PetMed Express' (PETS) CEO Mendo Akdag on Q4 2014 Results - Earnings Call Transcript

May. 5.14 | About: PetMed Express, (PETS)

PetMed Express, Inc. (NASDAQ:PETS)

Q4 2014 Earnings Conference Call

May 5, 2014, 08:00 AM ET

Executives

Bruce Rosenbloom - Chief Financial Officer, Principal Accounting Officer and Treasurer

Mendo Akdag - President and Chief Executive Officer

Analysts

Kevin Ellich - Piper Jaffray

Michael Kupinski - Noble Financial

Erin Wilson - Bank of America

Ross Taylor - CL King

Mitch Bartlett - Craig-Hallum

Anthony Lebiedzinski - Sidoti

Operator

Welcome to the PetMed Express, Inc., doing business as 1-800-PetMeds, Conference Call to review the Financial Results for the Fourth Fiscal Quarter and Fiscal Year Ended on March 31, 2014. At the request of the company, this conference is being recorded.
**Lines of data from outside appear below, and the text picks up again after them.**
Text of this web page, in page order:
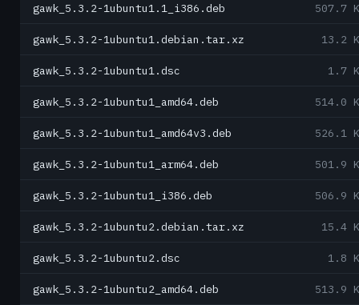
gawk_5.3.2-1ubuntu1.1_i386.deb 507.7
gawk_5.3.2-1ubuntu1.debian.tar.xz 13.2
gawk_5.3.2-1ubuntu1.dsc 1.7
gawk_5.3.2-1ubuntu1_amd64.deb 514.0
gawk_5.3.2-1ubuntu1_amd64v3.deb 526.1
gawk_5.3.2-1ubuntu1_arm64.deb 501.9
gawk_5.3.2-1ubuntu1_i386.deb 506.9
gawk_5.3.2-1ubuntu2.debian.tar.xz 15.4
gawk_5.3.2-1ubuntu2.dsc 1.8
gawk_5.3.2-1ubuntu2_amd64.deb 513.9
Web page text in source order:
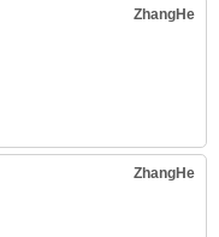
ZhangHe
ZhangHe
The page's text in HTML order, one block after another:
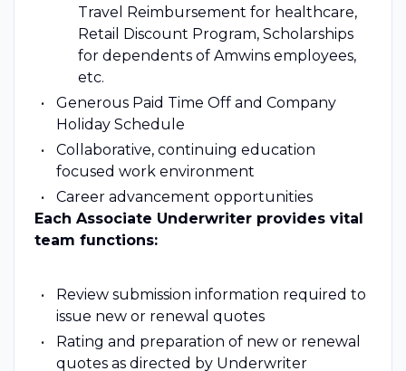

Founded in 1996, 1-800-PetMeds is America's largest pet pharmacy, delivering prescription and non-prescription pet medications and other health products for dogs and cats direct to the customer. 1-800-PetMeds markets its products through national television, online, direct mail and print advertising campaigns, which direct consumers to order by phone or on the internet and aim to increase the recognition of the PetMed's family of brand names. 1-800-PetMeds provides an attractive alternative for obtaining pet medications in terms of convenience, price, ease of ordering and rapid home delivery.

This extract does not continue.